## TASK
Copy all entries exactly, and wherever an entry holds a picture, leave that picture out.

Source data
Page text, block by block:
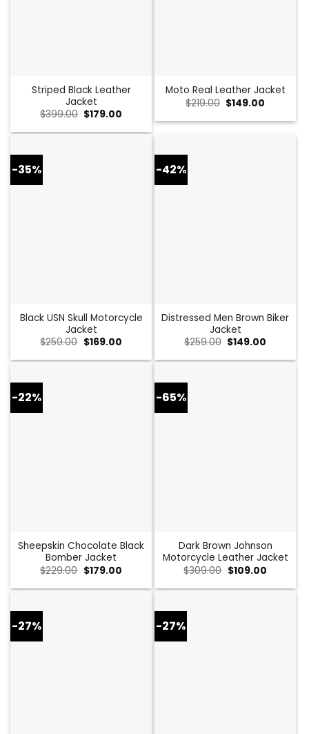
Striped Black Leather
Jacket
$399.00 Original
price
was:
$179.00
is:
Moto Real Leather Jacket
$219.00 Original
price
was:
$149.00
is:
-35%
Black USN Skull Motorcycle
Jacket
$259.00 Original
was:
$169.00Current
is:
-42%
Distressed Men Brown Biker
Jacket
$259.00 Original
was:
$149.00
is:
-22%
Sheepskin Chocolate Black
Bomber Jacket
$229.00 Original
price
was:
$179.00Current
is:
-65%
Dark Brown Johnson
Motorcycle Leather Jacket
$309.00 Original
price
was:
$109.00Current
is:
-27% -27%

## SOLUTION TO THIS PROBLEM
Page text, block by block:
Striped Black Leather
Jacket
$399.00 Original
price
was:
$179.00
is:
Moto Real Leather Jacket
$219.00 Original
price
was:
$149.00
is:
-35%
Black USN Skull Motorcycle
Jacket
$259.00 Original
was:
$169.00Current
is:
-42%
Distressed Men Brown Biker
Jacket
$259.00 Original
was:
$149.00
is:
-22%
Sheepskin Chocolate Black
Bomber Jacket
$229.00 Original
price
was:
$179.00Current
is:
-65%
Dark Brown Johnson
Motorcycle Leather Jacket
$309.00 Original
price
was:
$109.00Current
is:
-27% -27%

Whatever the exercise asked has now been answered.